* _PROBLEM STATEMENT_: Across the entries below, work out how many lines contain "title". Respond with the number and no other text.

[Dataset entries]
______________________________

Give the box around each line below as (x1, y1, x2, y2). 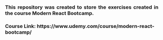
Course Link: (5, 23, 36, 29)
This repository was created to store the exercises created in (5, 4, 159, 11)
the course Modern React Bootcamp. (5, 10, 94, 16)
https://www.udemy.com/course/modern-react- (36, 23, 155, 29)
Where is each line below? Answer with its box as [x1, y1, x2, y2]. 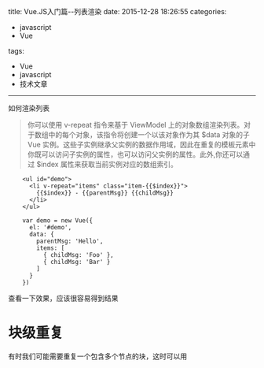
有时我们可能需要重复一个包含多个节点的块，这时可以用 [8, 351, 187, 361]
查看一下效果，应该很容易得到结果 [8, 294, 119, 303]
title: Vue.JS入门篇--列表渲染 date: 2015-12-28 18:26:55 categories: [8, 7, 227, 16]
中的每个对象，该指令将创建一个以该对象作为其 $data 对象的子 [48, 130, 250, 139]
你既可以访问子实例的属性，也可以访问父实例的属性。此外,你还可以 [27, 150, 244, 159]
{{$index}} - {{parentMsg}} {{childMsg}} [36, 189, 174, 197]
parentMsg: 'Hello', [36, 237, 104, 245]
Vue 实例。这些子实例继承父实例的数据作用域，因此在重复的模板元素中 [27, 140, 256, 149]
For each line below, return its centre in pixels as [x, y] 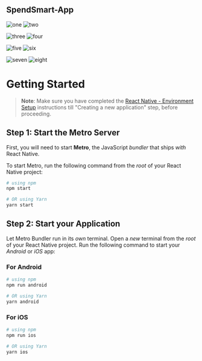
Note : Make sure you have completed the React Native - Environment [107, 101]
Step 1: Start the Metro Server [63, 133]
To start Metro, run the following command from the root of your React [94, 165]
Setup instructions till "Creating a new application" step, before [99, 107]
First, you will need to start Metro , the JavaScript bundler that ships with [96, 147]
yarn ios [17, 352]
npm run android [27, 285]
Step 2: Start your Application [63, 224]
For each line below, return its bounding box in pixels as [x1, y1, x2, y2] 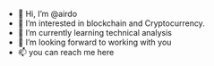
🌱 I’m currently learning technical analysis [17, 28, 173, 37]
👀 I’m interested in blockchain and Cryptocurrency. [17, 18, 206, 29]
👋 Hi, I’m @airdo [17, 9, 78, 19]
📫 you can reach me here [17, 47, 115, 57]
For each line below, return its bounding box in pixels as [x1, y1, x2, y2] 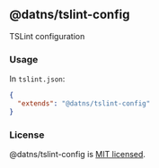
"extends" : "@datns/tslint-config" [17, 98, 151, 108]
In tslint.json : [9, 73, 66, 84]
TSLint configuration [9, 30, 85, 41]
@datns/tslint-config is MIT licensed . [9, 149, 146, 160]
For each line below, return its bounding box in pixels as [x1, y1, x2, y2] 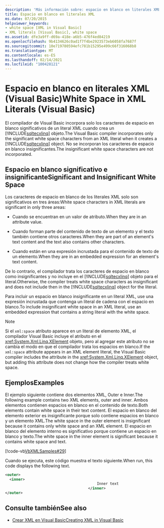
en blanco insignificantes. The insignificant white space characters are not [5, 146, 154, 152]
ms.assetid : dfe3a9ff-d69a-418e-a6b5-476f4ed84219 [5, 35, 110, 40]
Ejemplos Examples [5, 378, 64, 387]
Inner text [97, 481, 119, 486]
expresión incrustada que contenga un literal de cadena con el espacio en [5, 299, 154, 304]
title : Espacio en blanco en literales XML [5, 12, 95, 17]
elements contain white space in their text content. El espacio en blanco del [5, 407, 157, 413]
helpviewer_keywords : [5, 21, 49, 26]

______________________________

* _EXERCISE OUTPUT_: 2